L’approche de la Révocation et les persécutions dont les protestants sont l’objet vont, sinon tarir, du moins étouffer leurs rares publications.
Le XVIIIe siècle
Après la Révocation, et pendant tout le XVIIIe siècle, l’influence protestante s’exerce à partir des pays du Refuge.
Imprimée aux Pays-Bas, la littérature de la dissidence parvient clandestinement en France. Ce sont principalement les écrits de deux grandes figures, Pierre Jurieu (1637-1713) et Pierre Bayle (1647-1706). Pierre Jurieu – grand défenseur du droit des nations – est surtout connu pour ses Lettres pastorales aux fidèles qui gémissent sous la captivité de Babylone (1686-1689). Pierre Bayle, théologien et philosophe, est connu pour son combat en faveur de la liberté de conscience et contre l’intolérance et le dogmatisme. Il est l’auteur du fameux Dictionnaire historique et critique (1696-1697) qui ouvre la voie à la philosophie des Lumières.

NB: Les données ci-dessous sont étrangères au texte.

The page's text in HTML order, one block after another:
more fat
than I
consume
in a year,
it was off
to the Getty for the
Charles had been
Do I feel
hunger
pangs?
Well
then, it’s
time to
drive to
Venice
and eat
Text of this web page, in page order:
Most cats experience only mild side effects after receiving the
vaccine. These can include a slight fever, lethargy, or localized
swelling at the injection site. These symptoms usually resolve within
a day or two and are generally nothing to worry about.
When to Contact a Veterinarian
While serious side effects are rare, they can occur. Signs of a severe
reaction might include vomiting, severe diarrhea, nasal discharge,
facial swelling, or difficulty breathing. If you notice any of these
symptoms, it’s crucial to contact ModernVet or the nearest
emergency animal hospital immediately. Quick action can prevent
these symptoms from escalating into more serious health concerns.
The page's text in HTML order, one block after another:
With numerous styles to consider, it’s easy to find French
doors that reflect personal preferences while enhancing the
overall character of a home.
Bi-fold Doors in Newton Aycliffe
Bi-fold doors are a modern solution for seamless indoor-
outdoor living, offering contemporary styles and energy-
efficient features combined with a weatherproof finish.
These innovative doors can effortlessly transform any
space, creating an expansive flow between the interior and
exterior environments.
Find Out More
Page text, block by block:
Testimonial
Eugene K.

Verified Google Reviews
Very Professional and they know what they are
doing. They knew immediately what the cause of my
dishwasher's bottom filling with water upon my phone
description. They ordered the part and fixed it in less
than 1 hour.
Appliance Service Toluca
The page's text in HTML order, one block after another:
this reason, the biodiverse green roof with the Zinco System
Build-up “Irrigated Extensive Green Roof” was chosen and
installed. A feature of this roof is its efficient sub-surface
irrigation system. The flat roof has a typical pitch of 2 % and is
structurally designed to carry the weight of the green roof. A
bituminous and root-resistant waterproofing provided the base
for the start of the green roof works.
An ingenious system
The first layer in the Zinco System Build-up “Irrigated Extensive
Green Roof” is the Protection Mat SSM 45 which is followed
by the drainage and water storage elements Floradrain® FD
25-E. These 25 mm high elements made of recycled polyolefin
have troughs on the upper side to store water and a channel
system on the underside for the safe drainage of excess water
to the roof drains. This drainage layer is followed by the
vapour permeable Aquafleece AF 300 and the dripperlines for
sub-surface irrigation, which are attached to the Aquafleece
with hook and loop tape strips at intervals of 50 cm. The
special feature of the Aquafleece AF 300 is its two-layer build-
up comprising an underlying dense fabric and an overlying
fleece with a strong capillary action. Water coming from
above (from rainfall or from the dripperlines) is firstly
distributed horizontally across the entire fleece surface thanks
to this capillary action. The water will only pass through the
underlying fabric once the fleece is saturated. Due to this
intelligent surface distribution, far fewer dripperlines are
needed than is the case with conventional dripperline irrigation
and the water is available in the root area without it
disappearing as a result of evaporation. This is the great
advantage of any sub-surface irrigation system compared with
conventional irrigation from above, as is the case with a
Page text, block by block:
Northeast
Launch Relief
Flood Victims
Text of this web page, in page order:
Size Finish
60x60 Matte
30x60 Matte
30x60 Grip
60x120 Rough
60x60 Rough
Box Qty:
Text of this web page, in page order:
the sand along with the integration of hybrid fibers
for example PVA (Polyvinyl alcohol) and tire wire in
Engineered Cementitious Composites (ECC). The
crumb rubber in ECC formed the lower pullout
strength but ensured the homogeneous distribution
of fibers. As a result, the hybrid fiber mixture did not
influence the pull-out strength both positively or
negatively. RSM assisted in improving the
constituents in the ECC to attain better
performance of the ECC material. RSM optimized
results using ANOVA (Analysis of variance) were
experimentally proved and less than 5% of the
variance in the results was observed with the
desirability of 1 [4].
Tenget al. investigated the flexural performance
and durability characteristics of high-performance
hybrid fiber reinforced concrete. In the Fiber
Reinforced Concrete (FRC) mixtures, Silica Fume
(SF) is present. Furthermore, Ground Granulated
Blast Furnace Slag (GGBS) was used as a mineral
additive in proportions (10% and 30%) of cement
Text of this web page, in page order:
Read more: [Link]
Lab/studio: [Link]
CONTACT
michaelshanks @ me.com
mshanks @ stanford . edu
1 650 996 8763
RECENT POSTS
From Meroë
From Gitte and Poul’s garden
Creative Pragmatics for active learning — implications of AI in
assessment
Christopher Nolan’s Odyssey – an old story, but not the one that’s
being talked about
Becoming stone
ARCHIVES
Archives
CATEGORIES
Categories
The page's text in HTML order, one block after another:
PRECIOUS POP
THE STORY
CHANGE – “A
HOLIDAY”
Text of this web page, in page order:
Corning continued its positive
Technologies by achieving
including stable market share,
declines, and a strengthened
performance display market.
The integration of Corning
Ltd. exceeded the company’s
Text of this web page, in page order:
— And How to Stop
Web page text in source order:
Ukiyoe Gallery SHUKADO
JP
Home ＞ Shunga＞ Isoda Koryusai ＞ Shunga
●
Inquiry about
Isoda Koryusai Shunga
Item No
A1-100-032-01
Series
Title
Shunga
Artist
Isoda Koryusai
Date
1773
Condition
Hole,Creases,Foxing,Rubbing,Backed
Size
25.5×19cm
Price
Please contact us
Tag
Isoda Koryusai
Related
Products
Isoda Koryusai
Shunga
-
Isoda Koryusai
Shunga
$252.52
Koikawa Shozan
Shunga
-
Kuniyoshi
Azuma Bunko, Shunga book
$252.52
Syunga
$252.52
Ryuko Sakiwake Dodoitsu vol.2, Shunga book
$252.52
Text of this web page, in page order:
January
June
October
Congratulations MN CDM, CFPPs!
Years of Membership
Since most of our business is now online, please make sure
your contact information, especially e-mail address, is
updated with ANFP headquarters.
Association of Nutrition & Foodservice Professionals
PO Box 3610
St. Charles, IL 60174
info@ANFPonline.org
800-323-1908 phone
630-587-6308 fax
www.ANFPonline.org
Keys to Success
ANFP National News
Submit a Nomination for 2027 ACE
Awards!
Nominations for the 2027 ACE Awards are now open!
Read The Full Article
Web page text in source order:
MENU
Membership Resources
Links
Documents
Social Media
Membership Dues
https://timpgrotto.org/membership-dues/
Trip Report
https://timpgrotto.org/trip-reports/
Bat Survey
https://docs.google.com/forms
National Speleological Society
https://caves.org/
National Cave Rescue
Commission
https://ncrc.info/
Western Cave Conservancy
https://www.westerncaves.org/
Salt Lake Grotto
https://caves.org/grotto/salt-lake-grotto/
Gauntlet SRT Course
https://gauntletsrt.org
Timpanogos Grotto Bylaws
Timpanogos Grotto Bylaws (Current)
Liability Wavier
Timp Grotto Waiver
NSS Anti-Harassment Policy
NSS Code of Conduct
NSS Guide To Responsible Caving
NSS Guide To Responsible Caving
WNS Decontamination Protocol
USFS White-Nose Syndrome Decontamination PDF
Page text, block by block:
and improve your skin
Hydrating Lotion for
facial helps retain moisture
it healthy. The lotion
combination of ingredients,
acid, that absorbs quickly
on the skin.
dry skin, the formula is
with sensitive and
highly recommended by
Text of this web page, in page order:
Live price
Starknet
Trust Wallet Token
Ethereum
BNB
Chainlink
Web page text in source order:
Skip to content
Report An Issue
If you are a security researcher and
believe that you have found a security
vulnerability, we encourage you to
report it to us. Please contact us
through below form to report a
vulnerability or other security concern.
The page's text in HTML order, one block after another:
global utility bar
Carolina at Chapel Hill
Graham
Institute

Jean-Jacques Rousseau (1712-1778), né à Genève, d’ascendance huguenote et d’éducation calviniste, a toujours été un penseur typiquement protestant. On trouve l’essentiel de ses convictions religieuses dans la Profession de foi du vicaire savoyard, au Livre IV de l’Émile, où il se fait l’apologète d’une religion du cœur. Dans les Lettres écrites de la montagne, il se fait l’initiateur de la notion de libre examen, si chère au particularisme protestant.
Le XIXe siècle
Dès la fin du XVIIIe siècle, deux personnalités, Germaine de Staël (1766-1817) et Benjamin Constant (1767-1830) manifestent, dans leur message politique, le respect calviniste de la liberté individuelle et se font les porte-parole de la résistance au pouvoir absolu. Adolphe – héros du roman célèbre de Benjamin Constant est porteur d’une forme de lucidité et de vertu que l’on peut mettre au compte de l’éducation protestante de son créateur.
Il faut nommer aussi François Guizot (1787-1874), homme politique et historien, défenseur d’un système monarchique libéral, qui s’est surtout fait connaître par la loi qu’il fit adopter sur la liberté et l’organisation de l’enseignement primaire (loi Guizot, 1833).
Le XXe siècle
Le XXe siècle est riche d’écrivains marqués par leur éducation protestante ou qui témoignent de leur attachement à la foi réformée. Il est impossible d’en faire ici une liste exhaustive. Citons toutefois quelques noms : Pierre Loti (1850-1923), et Jacques Chardonne (1884-1968).
André Gide (1869-1951) élevé dans la foi protestante, est un des romanciers majeurs de la première moitié du siècle. Il témoigne dans nombre de ses romans et de ses essais de l’empreinte ineffaçable du calvinisme.
C’est avec l’écrivain Jean Schlumberger (1877-1968), arrière petit-fils de Guizot, qu’il a fondé la Nouvelle Revue française.
Parmi les nombreux philosophes, historiens, romanciers contemporains, on peut mentionner André Chamson (1900-1983), dont l’écriture puissante et chaleureuse caractérise toute l’œuvre romanesque ; Roland Barthes (1915-1980), critique et sémiologue dont l’influence a été considérable dans le domaine de la réflexion et de la critique littéraire ; et enfin le philosophe, grand penseur chrétien qu’ est Paul Ricœur (1913-2005).